• Task instructions:
Your reply should hold only the lines from the records below where "which" occurs.

• Records:
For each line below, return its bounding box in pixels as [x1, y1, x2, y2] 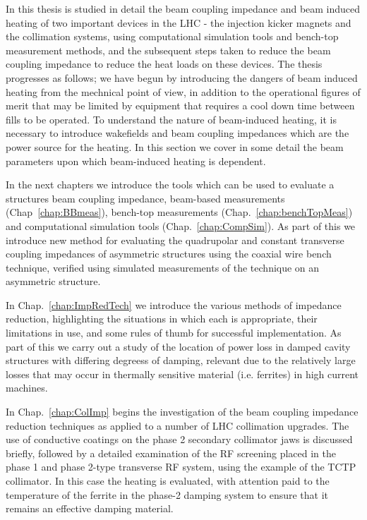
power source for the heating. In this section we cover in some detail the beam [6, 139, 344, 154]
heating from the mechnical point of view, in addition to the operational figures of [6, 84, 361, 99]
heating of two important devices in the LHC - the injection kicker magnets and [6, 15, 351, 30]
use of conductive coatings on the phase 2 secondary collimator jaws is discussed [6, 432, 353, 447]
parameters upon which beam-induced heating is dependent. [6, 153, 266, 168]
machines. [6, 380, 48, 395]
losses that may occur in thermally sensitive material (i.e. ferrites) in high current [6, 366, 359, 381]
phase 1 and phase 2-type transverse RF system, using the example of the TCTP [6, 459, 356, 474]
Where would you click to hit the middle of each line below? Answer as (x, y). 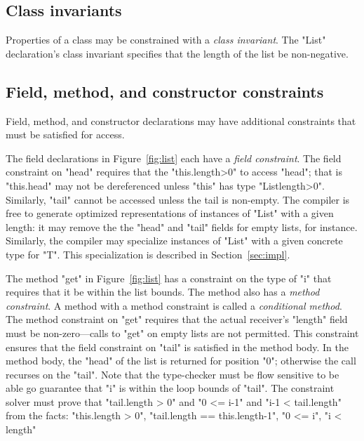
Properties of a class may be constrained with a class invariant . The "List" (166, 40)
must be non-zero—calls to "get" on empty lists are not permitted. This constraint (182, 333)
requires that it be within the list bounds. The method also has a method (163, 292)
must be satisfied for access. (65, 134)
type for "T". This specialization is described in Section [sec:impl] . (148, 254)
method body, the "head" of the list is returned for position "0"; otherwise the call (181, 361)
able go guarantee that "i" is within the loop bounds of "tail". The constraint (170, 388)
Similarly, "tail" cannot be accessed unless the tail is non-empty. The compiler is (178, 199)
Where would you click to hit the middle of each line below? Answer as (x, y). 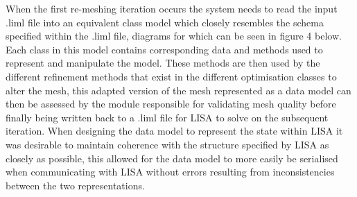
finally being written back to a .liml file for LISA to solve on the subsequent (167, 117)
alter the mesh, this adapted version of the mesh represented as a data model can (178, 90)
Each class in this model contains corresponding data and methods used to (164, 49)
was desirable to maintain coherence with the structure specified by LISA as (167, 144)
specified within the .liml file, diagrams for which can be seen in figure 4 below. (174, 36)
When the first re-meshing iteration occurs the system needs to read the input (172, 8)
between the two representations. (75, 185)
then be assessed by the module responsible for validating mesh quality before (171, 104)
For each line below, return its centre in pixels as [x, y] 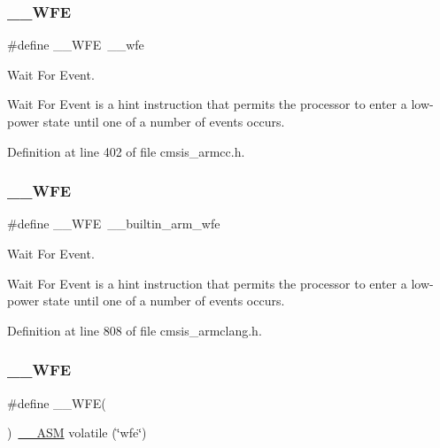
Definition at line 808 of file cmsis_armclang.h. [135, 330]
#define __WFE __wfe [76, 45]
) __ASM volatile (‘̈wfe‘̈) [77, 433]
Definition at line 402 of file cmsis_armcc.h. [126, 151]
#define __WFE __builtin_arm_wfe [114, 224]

...

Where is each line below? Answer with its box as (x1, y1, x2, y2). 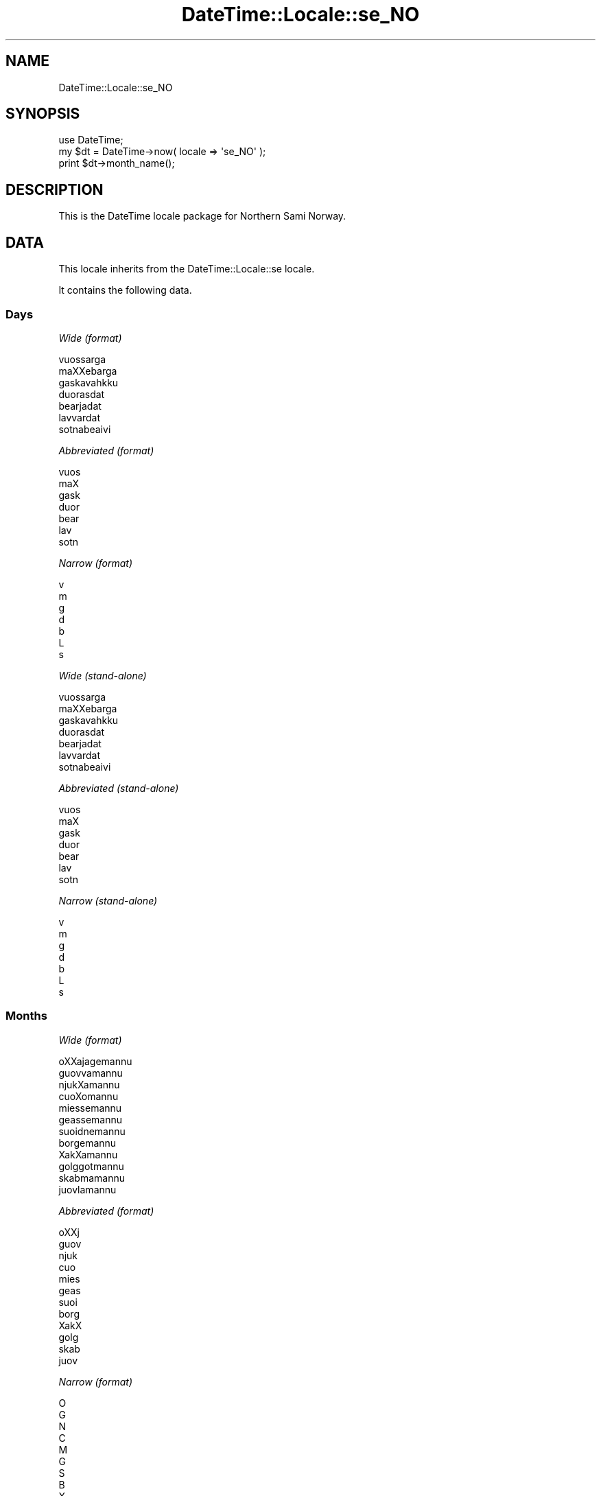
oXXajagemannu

• Task solution:
parameters upon which beam-induced heating is dependent. [6, 153, 266, 168]
specified within the .liml file, diagrams for which can be seen in figure 4 below. (174, 36)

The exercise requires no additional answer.